What is being asked => All of the entries below need repeating exactly, apart from their images.

Data to use =>
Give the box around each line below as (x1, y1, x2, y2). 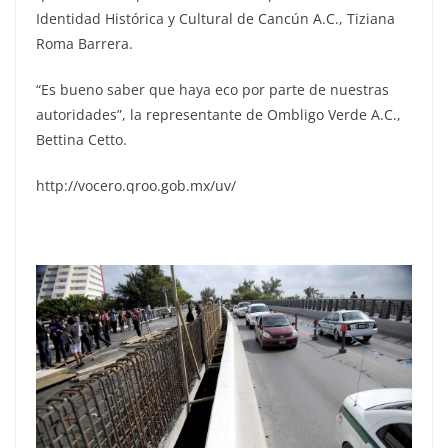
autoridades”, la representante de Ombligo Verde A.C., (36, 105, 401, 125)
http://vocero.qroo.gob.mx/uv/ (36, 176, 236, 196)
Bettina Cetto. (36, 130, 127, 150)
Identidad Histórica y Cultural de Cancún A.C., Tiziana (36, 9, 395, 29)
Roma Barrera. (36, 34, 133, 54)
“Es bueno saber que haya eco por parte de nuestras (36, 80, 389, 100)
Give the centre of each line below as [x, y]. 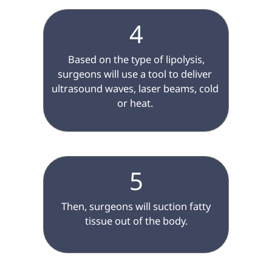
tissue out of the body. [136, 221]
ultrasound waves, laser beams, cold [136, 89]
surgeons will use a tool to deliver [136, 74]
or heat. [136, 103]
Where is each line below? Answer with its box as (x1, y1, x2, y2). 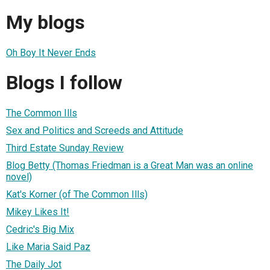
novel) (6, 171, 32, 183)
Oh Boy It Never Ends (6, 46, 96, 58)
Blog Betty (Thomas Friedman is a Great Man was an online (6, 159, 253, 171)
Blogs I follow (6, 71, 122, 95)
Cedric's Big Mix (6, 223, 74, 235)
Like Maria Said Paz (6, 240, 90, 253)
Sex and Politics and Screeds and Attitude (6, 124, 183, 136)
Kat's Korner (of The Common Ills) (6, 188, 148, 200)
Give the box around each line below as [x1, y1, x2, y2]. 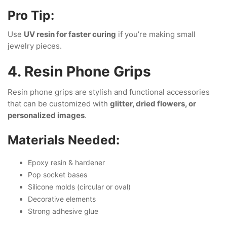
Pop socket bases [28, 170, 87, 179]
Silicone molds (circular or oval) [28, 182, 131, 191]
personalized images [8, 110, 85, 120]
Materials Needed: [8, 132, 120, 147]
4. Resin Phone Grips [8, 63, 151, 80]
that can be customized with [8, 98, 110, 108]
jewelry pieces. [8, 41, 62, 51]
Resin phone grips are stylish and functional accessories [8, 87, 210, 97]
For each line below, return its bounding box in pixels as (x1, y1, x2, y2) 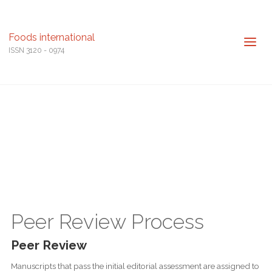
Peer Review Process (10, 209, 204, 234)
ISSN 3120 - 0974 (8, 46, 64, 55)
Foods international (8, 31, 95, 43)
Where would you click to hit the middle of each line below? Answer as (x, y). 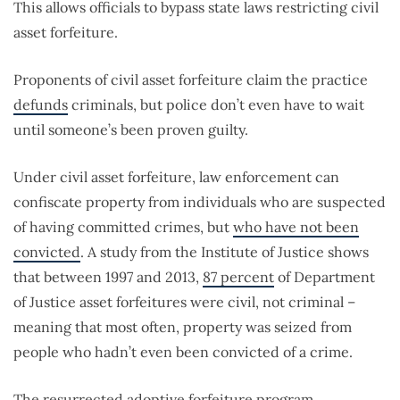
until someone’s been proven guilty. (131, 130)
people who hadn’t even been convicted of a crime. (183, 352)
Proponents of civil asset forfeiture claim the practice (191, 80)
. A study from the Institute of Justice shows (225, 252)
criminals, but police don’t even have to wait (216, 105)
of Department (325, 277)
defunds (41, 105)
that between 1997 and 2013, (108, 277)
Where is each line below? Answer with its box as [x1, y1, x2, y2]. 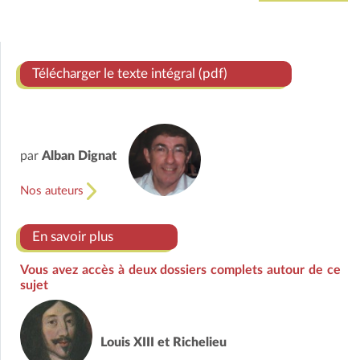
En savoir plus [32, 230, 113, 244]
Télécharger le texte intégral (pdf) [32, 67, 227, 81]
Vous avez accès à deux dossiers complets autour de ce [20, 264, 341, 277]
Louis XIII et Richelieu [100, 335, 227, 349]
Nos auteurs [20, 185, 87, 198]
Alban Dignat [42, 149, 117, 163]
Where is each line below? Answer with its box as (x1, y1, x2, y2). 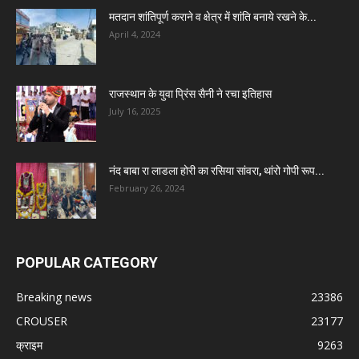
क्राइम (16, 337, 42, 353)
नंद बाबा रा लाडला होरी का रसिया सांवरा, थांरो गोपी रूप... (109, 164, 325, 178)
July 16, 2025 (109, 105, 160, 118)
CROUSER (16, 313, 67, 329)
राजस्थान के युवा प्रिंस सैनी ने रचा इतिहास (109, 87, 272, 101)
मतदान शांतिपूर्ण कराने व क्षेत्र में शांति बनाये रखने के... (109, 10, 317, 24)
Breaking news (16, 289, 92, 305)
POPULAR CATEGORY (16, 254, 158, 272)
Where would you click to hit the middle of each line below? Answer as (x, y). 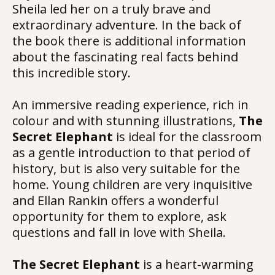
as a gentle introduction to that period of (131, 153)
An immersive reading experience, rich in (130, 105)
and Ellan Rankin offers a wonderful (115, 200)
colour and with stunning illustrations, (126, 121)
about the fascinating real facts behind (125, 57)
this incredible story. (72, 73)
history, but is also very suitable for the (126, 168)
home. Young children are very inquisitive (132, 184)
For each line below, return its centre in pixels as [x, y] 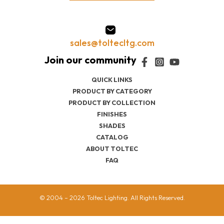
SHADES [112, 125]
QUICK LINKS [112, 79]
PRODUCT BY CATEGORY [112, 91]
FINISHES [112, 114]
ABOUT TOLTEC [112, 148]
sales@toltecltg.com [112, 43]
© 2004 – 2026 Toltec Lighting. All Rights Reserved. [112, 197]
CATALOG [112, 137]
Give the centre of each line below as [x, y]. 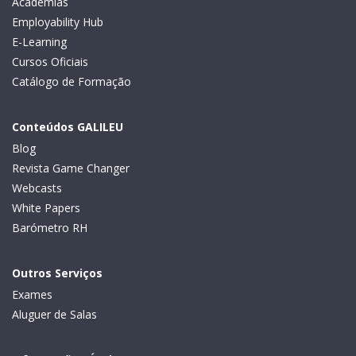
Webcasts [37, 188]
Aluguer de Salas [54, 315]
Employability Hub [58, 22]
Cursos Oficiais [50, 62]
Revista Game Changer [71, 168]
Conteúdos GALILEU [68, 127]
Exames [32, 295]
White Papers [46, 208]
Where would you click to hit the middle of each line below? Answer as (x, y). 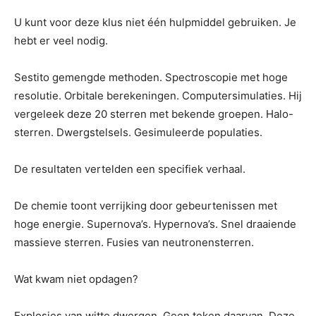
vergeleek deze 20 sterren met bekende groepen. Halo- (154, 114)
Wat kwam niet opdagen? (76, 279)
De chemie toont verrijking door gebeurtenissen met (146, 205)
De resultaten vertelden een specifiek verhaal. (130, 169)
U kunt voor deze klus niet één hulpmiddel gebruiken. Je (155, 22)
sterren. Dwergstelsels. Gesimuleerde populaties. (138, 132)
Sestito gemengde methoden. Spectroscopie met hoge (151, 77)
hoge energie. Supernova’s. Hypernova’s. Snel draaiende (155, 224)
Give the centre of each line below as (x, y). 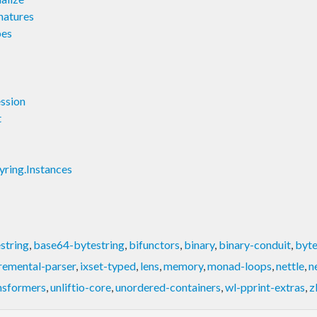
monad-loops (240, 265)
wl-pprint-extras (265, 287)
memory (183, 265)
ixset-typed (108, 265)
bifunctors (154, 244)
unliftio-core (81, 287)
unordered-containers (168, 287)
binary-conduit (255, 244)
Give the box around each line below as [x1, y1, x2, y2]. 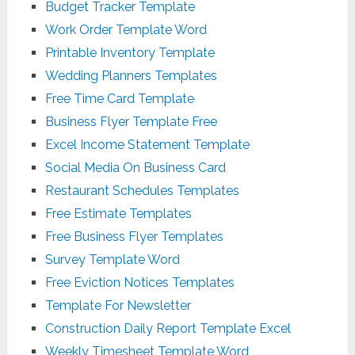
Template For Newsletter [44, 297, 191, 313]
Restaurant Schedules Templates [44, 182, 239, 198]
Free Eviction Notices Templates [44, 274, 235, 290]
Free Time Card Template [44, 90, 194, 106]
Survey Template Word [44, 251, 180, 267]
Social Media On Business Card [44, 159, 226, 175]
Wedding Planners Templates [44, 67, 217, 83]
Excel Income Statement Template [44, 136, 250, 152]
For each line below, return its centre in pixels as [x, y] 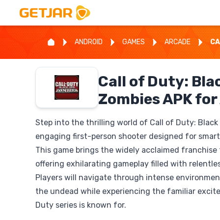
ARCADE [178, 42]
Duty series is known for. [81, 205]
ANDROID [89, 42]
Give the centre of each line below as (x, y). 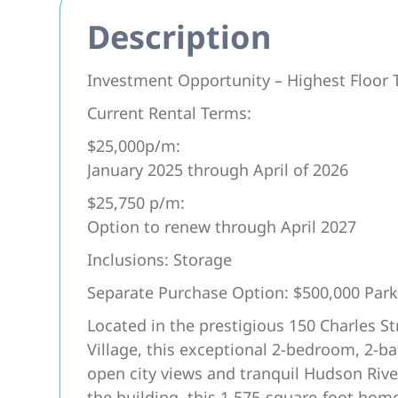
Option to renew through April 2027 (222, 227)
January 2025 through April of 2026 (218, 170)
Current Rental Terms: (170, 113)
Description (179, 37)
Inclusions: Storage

Answer box =>
Give the box around each line below as (x1, y1, x2, y2). 
autoridades”, la representante de Ombligo Verde A.C., (36, 105, 401, 125)
http://vocero.qroo.gob.mx/uv/ (36, 176, 236, 196)
Bettina Cetto. (36, 130, 127, 150)
Identidad Histórica y Cultural de Cancún A.C., Tiziana (36, 9, 395, 29)
Roma Barrera. (36, 34, 133, 54)
“Es bueno saber que haya eco por parte de nuestras (36, 80, 389, 100)
Give the centre of each line below as [x, y]. 
tissue out of the body. [136, 221]
ultrasound waves, laser beams, cold [136, 89]
surgeons will use a tool to deliver [136, 74]
or heat. [136, 103]
Where is each line below? Answer with its box as (x1, y1, x2, y2). 
novel) (6, 171, 32, 183)
Oh Boy It Never Ends (6, 46, 96, 58)
Blog Betty (Thomas Friedman is a Great Man was an online (6, 159, 253, 171)
Blogs I follow (6, 71, 122, 95)
Cedric's Big Mix (6, 223, 74, 235)
Like Maria Said Paz (6, 240, 90, 253)
Sex and Politics and Screeds and Attitude (6, 124, 183, 136)
Kat's Korner (of The Common Ills) (6, 188, 148, 200)
Give the box around each line below as [x1, y1, x2, y2]. 
Pop socket bases [28, 170, 87, 179]
Silicone molds (circular or oval) [28, 182, 131, 191]
personalized images [8, 110, 85, 120]
Materials Needed: [8, 132, 120, 147]
4. Resin Phone Grips [8, 63, 151, 80]
that can be customized with [8, 98, 110, 108]
jewelry pieces. [8, 41, 62, 51]
Resin phone grips are stylish and functional accessories [8, 87, 210, 97]
For each line below, return its bounding box in pixels as (x1, y1, x2, y2) 
Peer Review Process (10, 209, 204, 234)
ISSN 3120 - 0974 (8, 46, 64, 55)
Foods international (8, 31, 95, 43)
Where would you click to hit the middle of each line below? Answer as (x, y). 
until someone’s been proven guilty. (131, 130)
people who hadn’t even been convicted of a crime. (183, 352)
Proponents of civil asset forfeiture claim the practice (191, 80)
. A study from the Institute of Justice shows (225, 252)
criminals, but police don’t even have to wait (216, 105)
of Department (325, 277)
defunds (41, 105)
that between 1997 and 2013, (108, 277)
Where is each line below? Answer with its box as [x1, y1, x2, y2]. 
En savoir plus [32, 230, 113, 244]
Télécharger le texte intégral (pdf) [32, 67, 227, 81]
Vous avez accès à deux dossiers complets autour de ce [20, 264, 341, 277]
Louis XIII et Richelieu [100, 335, 227, 349]
Nos auteurs [20, 185, 87, 198]
Alban Dignat [42, 149, 117, 163]
Where is each line below? Answer with its box as (x1, y1, x2, y2). 
क्राइम (16, 337, 42, 353)
नंद बाबा रा लाडला होरी का रसिया सांवरा, थांरो गोपी रूप... (109, 164, 325, 178)
July 16, 2025 (109, 105, 160, 118)
CROUSER (16, 313, 67, 329)
राजस्थान के युवा प्रिंस सैनी ने रचा इतिहास (109, 87, 272, 101)
मतदान शांतिपूर्ण कराने व क्षेत्र में शांति बनाये रखने के... (109, 10, 317, 24)
Breaking news (16, 289, 92, 305)
POPULAR CATEGORY (16, 254, 158, 272)
Where would you click to hit the middle of each line below? Answer as (x, y). 
as a gentle introduction to that period of (131, 153)
An immersive reading experience, rich in (130, 105)
and Ellan Rankin offers a wonderful (115, 200)
colour and with stunning illustrations, (126, 121)
about the fascinating real facts behind (125, 57)
this incredible story. (72, 73)
history, but is also very suitable for the (126, 168)
home. Young children are very inquisitive (132, 184)
For each line below, return its centre in pixels as [x, y] 
SHADES [112, 125]
QUICK LINKS [112, 79]
PRODUCT BY CATEGORY [112, 91]
FINISHES [112, 114]
ABOUT TOLTEC [112, 148]
sales@toltecltg.com [112, 43]
© 2004 – 2026 Toltec Lighting. All Rights Reserved. [112, 197]
CATALOG [112, 137]
Give the centre of each line below as [x, y]. 
Webcasts [37, 188]
Aluguer de Salas [54, 315]
Employability Hub [58, 22]
Cursos Oficiais [50, 62]
Revista Game Changer [71, 168]
Conteúdos GALILEU [68, 127]
Exames [32, 295]
White Papers [46, 208]
Where would you click to hit the middle of each line below? Answer as (x, y). 
vergeleek deze 20 sterren met bekende groepen. Halo- (154, 114)
Wat kwam niet opdagen? (76, 279)
De chemie toont verrijking door gebeurtenissen met (146, 205)
De resultaten vertelden een specifiek verhaal. (130, 169)
U kunt voor deze klus niet één hulpmiddel gebruiken. Je (155, 22)
sterren. Dwergstelsels. Gesimuleerde populaties. (138, 132)
Sestito gemengde methoden. Spectroscopie met hoge (151, 77)
hoge energie. Supernova’s. Hypernova’s. Snel draaiende (155, 224)
Give the centre of each line below as (x, y). 
monad-loops (240, 265)
wl-pprint-extras (265, 287)
memory (183, 265)
ixset-typed (108, 265)
bifunctors (154, 244)
unliftio-core (81, 287)
unordered-containers (168, 287)
binary-conduit (255, 244)
Give the box around each line below as [x1, y1, x2, y2]. 
Template For Newsletter [44, 297, 191, 313]
Restaurant Schedules Templates [44, 182, 239, 198]
Free Eviction Notices Templates [44, 274, 235, 290]
Free Time Card Template [44, 90, 194, 106]
Survey Template Word [44, 251, 180, 267]
Social Media On Business Card [44, 159, 226, 175]
Wedding Planners Templates [44, 67, 217, 83]
Excel Income Statement Template [44, 136, 250, 152]
For each line below, return its centre in pixels as [x, y] 
ARCADE [178, 42]
Duty series is known for. [81, 205]
ANDROID [89, 42]
Give the centre of each line below as (x, y). 
Option to renew through April 2027 (222, 227)
January 2025 through April of 2026 (218, 170)
Current Rental Terms: (170, 113)
Description (179, 37)
Inclusions: Storage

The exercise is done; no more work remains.